Romi Files Investor Presentation Regarding Offer To Acquire Hardinge

Reiterates Benefits of Romi’s All-Cash Offer in Comparison to Hardinge’s Stand-Alone Prospects

SANTA BARBARA D’OESTE, Brazil, April 13 /PRNewswire/ — Industrias Romi S.A. (Bovespa: ROMI3) (“Romi”), a leading global manufacturer of machine tools, today announced that it has filed an investor presentation with the Securities and Exchange Commission (the “SEC”) in connection with its fully funded cash tender offer to acquire all of the outstanding shares of Hardinge Inc. (Nasdaq: HDNG) (“Hardinge”) for $8.00 per share, as announced on March 30, 2010.  The offer and withdrawal rights are scheduled to expire at 12:00 midnight, New York City time, on May 10, 2010, unless extended or terminated.  Livaldo Aguiar dos Santos, Chief Executive Officer of Romi, and Luiz Cassiano Rosolen, Controller and Investor Relations Officer, will be meeting with Hardinge investors this week to discuss the benefits of Romi’s offer in comparison to Hardinge’s stand-alone prospects.

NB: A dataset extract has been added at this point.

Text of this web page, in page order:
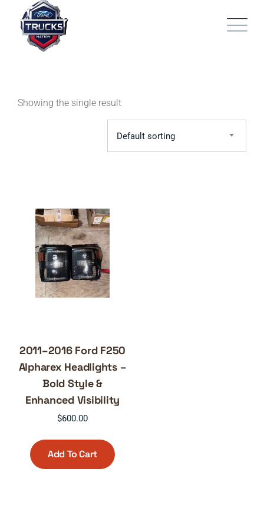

“We look forward to meeting with many of the largest shareholders of Hardinge to discuss our compelling all-cash offer,” said Mr. dos Santos. “Our objective is to help investors better understand the fundamentals of our industry and why our offer is far superior to the historic underperformance of Hardinge relative to its peers.  We continue to believe that this transaction represents a superior valuation relative to Hardinge’s stand-alone prospects and it remains our strong preference to begin due diligence immediately and reach a mutually agreeable transaction with the Hardinge Board of Directors.”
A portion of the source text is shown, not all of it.